◆ **PROBLEM**
Line by line, repeat the data below exactly, beginning at the first line and ending at the line with "Tooth Extraction". Omit pictures.

◆ **DATA EXTRACT**

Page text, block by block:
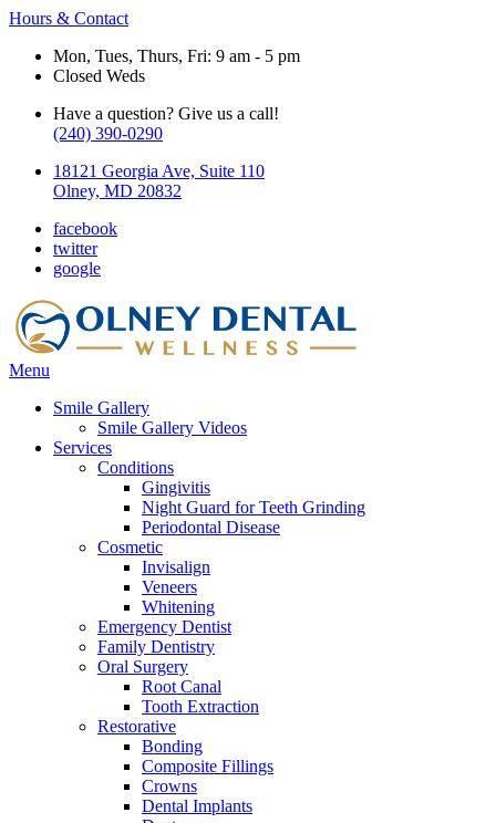
Hours & Contact
Mon, Tues, Thurs, Fri: 9 am - 5 pm
Closed Weds
Have a question? Give us a call!
(240) 390-0290
18121 Georgia Ave, Suite 110
Olney, MD 20832
facebook
twitter
google
Main
Menu
Smile Gallery
Smile Gallery Videos
Services
Conditions
Gingivitis
Night Guard for Teeth Grinding
Periodontal Disease
Cosmetic
Invisalign
Veneers
Whitening
Emergency Dentist
Family Dentistry
Oral Surgery
Root Canal
Tooth Extraction
Restorative
Bonding
Composite Fillings
Crowns
Dental Implants
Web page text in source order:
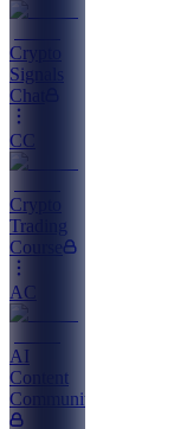
Crypto
Signals
Chat
CC
Crypto
Trading
Course
AC
AI
Content
Community
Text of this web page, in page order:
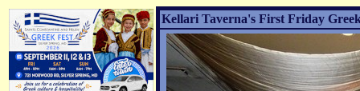
Kellari Taverna's First Friday
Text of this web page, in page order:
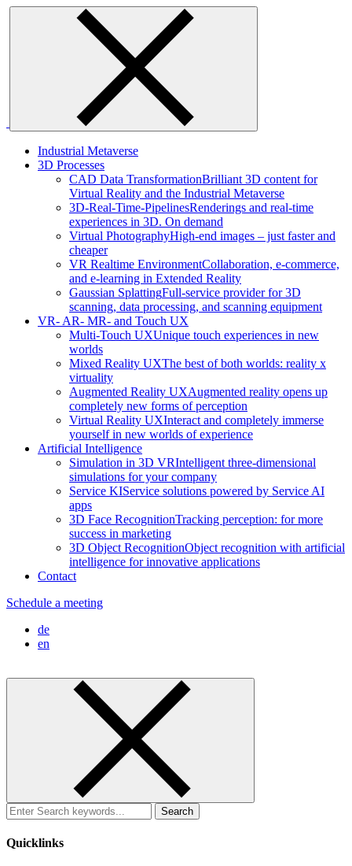
Skip
Industrial Metaverse
3D Processes
CAD Data TransformationBrilliant 3D content for
Virtual Reality and the Industrial Metaverse
3D-Real-Time-PipelinesRenderings and real-time
experiences in 3D. On demand
Virtual PhotographyHigh-end images – just faster and
cheaper
VR Realtime EnvironmentCollaboration, e-commerce,
and e-learning in Extended Reality
Gaussian SplattingFull-service provider for 3D
scanning, data processing, and scanning equipment
VR- AR- MR- and Touch UX
Multi-Touch UXUnique touch experiences in new
worlds
Mixed Reality UXThe best of both worlds: reality x
virtuality
Augmented Reality UXAugmented reality opens up
completely new forms of perception
Virtual Reality UXInteract and completely immerse
yourself in new worlds of experience
Artificial Intelligence
Simulation in 3D VRIntelligent three-dimensional
simulations for your company
Service KIService solutions powered by Service AI
apps
3D Face RecognitionTracking perception: for more
success in marketing
3D Object RecognitionObject recognition with artificial
intelligence for innovative applications
Contact
Schedule a meeting
de
en
Search
for:
Quicklinks
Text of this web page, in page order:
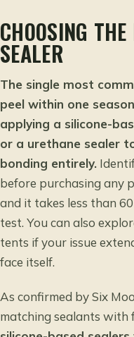
CHOOSING
SEALER
The single most
peel within one
applying a silicone-
or a urethane sealer
bonding entirely.
before purchasing any
and it takes less than
test. You can also
tents if your issue
face itself.
As confirmed by Six
matching sealants with
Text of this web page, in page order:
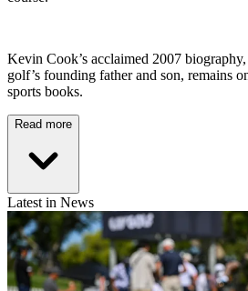
Kevin Cook’s acclaimed 2007
golf’s founding father and son, remains
sports books.
Read more
Latest in News

◆ **FINISHED EXERCISE**
Page text, block by block:
Hours & Contact
Mon, Tues, Thurs, Fri: 9 am - 5 pm
Closed Weds
Have a question? Give us a call!
(240) 390-0290
18121 Georgia Ave, Suite 110
Olney, MD 20832
facebook
twitter
google
Main
Menu
Smile Gallery
Smile Gallery Videos
Services
Conditions
Gingivitis
Night Guard for Teeth Grinding
Periodontal Disease
Cosmetic
Invisalign
Veneers
Whitening
Emergency Dentist
Family Dentistry
Oral Surgery
Root Canal
Tooth Extraction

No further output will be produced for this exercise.